我使用正则表达式(?<= \ W | ^)MECH(?= \ W | $)来获取如果字符串里面包含像这​​样的整个单词MECH。

Is that what you need?

这就是你需要的吗?

#3


0  

Just for posterity, other than using the \< \> enclosure, a whole word can be defined as any string ending in a space or end-of-line (\s|$).

对于后代而言,除了使用\ <\>外壳之外,整个单词可以定义为以空格或行尾(\ s | $)结尾的任何字符串。

gsub("MECH(\\s|$)", "MECHANICAL\\1", aa$type)

The only problem with this approach is that you need to carry over the space or end-of-line that you used as part of the match, hence the encapsulation in parentheses and the backreference (\1).

这种方法的唯一问题是你需要携带你用作匹配的一部分的空间或行尾,因此在括号和后向引用(\ 1)中进行封装。

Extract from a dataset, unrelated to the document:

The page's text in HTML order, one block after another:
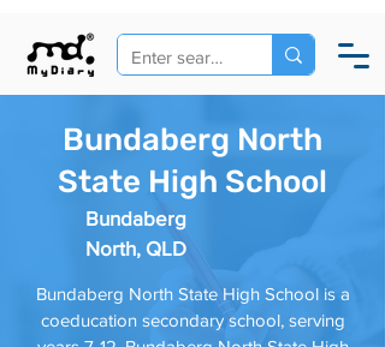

The \< \> enclosure is superior for this particular question, since you have no special exceptions. However, if you have exceptions, it is better to use a more explicit method. The more tools in your toolbox, the better.

对于这个特定问题,\ <\>附件是优越的,因为您没有特殊的例外。但是,如果您有例外,最好使用更明确的方法。工具箱中的工具越多越好。

#1


2  

You can enclose the strings in the from vector in \\< and \\> to match only whole words:

您可以将字符串括在\\ <和\\> 中的from向量中,以仅匹配整个单词:

x <- c("CONSTR", "MECH CONSTRUCTION", "MECHANICAL CONSTRUCTION MECH", 
       "MECH CONSTR", "MECHCONSTRUCTION")

from <- c("\\<MECH\\>", "\\<CONSTR\\>")
to <- c("MECHANICAL", "CONSTRUCTION")

for(i in 1:length(from)){
  x <- gsub(from[i], to[i], x)
}

print(x)
# [1] "CONSTRUCTION"                       "MECHANICAL CONSTRUCTION"           
# [3] "MECHANICAL CONSTRUCTION MECHANICAL" "MECHANICAL CONSTRUCTION"           
# [5] "MECHCONSTRUCTION"

#2


0  

I use regex (?<=\W|^)MECH(?=\W|$) to get if inside the string contain whole word MECH like this.

我使用正则表达式(?<= \ W | ^)MECH(?= \ W | $)来获取如果字符串里面包含像这​​样的整个单词MECH。

Is that what you need?

这就是你需要的吗?

#3


0  

Just for posterity, other than using the \< \> enclosure, a whole word can be defined as any string ending in a space or end-of-line (\s|$).

对于后代而言,除了使用\ <\>外壳之外,整个单词可以定义为以空格或行尾(\ s | $)结尾的任何字符串。

gsub("MECH(\\s|$)", "MECHANICAL\\1", aa$type)

The only problem with this approach is that you need to carry over the space or end-of-line that you used as part of the match, hence the encapsulation in parentheses and the backreference (\1).

这种方法的唯一问题是你需要携带你用作匹配的一部分的空间或行尾,因此在括号和后向引用(\ 1)中进行封装。

The \< \> enclosure is superior for this particular question, since you have no special exceptions. However, if you have exceptions, it is better to use a more explicit method. The more tools in your toolbox, the better.

对于这个特定问题,\ <\>附件是优越的,因为您没有特殊的例外。但是,如果您有例外,最好使用更明确的方法。工具箱中的工具越多越好。